Architectural Overview

The Tamino Non-XML Indexer is based on and extends Tamino's facilities for storing and retrieving non-XML objects; these facilities are described in the sections Storing Non-XML Objects in Tamino, Using Shadow Functions and Shadow Functions. Tamino's basic functionality allows you to store, update and delete non-XML objects; you can retrieve a non-XML object on the basis of its ino:id or its ino:docname. These two pieces of information, the ino:id and the ino:docname, can be regarded as metadata associated with the original non-XML object.

The Tamino Non-XML Indexer plugin modules, which can be either the standard plugins supplied by Software AG or user-written plugins, work in conjunction with Tamino to extend the set of metadata that is associated with non-XML objects. The plugin produces a well-formed XML document that conforms to the metadata schema. Typically, the plugin populates the contents of the elements and the attributes with values contained in or derived from the original non-XML file, for example author's name, date last modified, or file size. For certain kinds of input data, the plugin can derive data directly from the input data; for example, the PDF plugin can read the text contents out of most PDF files and store them in the shadow file.

Whenever an insert or update operation is processed for a document whose MIME type has been declared to the Tamino Non-XML Indexer, Tamino calls the server extension (SXSBlobIndexer). The server extension's dispatcher then activates the appropriate method in the appropriate plugin. The plugin:

Analyses the document, and extracts the raw data contained in the document if appropriate (for example, the plain text is extracted from a Microsoft Word document) and also metadata that describes the document;
Creates a well-formed XML document containing this information;
Passes this XML document as a shadow document to Tamino, which writes it to the database.

Both the non-XML object (or the pseudo non-XML object, which is a BLOB of size zero, if the option "storeShadowOnly" is activated) and its associated XML shadow object have the same ino:id.

If the document schema includes the tsd:noConversion element, the document is processed as follows:

The Tamino Non-XML Indexer receives the document as an unaltered bytestream. (In particular, the document has not yet been subjected to Unicode translations.)

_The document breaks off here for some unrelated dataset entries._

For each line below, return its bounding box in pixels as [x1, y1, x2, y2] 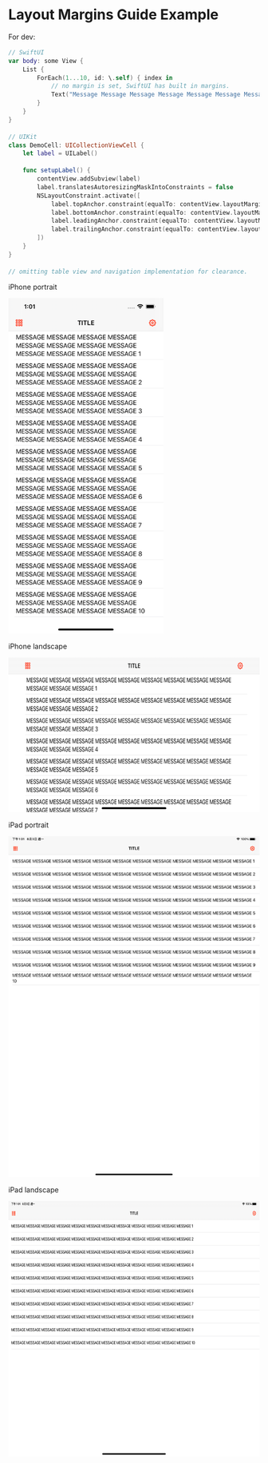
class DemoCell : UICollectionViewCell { [8, 141, 145, 149]
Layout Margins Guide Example [8, 6, 219, 24]
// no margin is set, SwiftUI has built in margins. [50, 82, 230, 90]
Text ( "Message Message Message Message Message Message [50, 90, 241, 99]
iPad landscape [8, 1185, 59, 1195]
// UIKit [8, 133, 37, 141]
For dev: [8, 32, 36, 42]
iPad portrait [8, 820, 49, 830]

If the MIME-type indicates that the document is a text file, then:

If there is no encoding information, the shadow document is empty and a warning is issued;
If translation is not supported, the shadow document is empty and a warning is issued;
Otherwise, the Tamino Non-XML Indexer translates the incoming bytestream into a text stream as indicated by the encoding information.

If translation succeeds, the Tamino Non-XML Indexer processes the resulting string as though the string had been passed to the putText() function.

The non-XML object can be accessed by plain URL addressing, unless the option "storeShadowOnly" has been activated. The associated XML shadow document can be accessed by issuing a query (for example in XQuery or X-Query form). Note that non-XML objects stored in Tamino can be accessed in this manner even if the Tamino Non-XML Indexer is not installed; the difference is in the variety of different metadata fields that can be queried.

graphics/architecture.png

Tamino Architecture

Tamino Non-XML Indexer services are logically provided by software at two levels, as shown in the diagram above:

The Tamino Non-XML Indexer dispatcher;
One or more plugin modules (represented in the diagram by the numbers 1, 2, 3, 4...). Each plugin services one or more MIME types.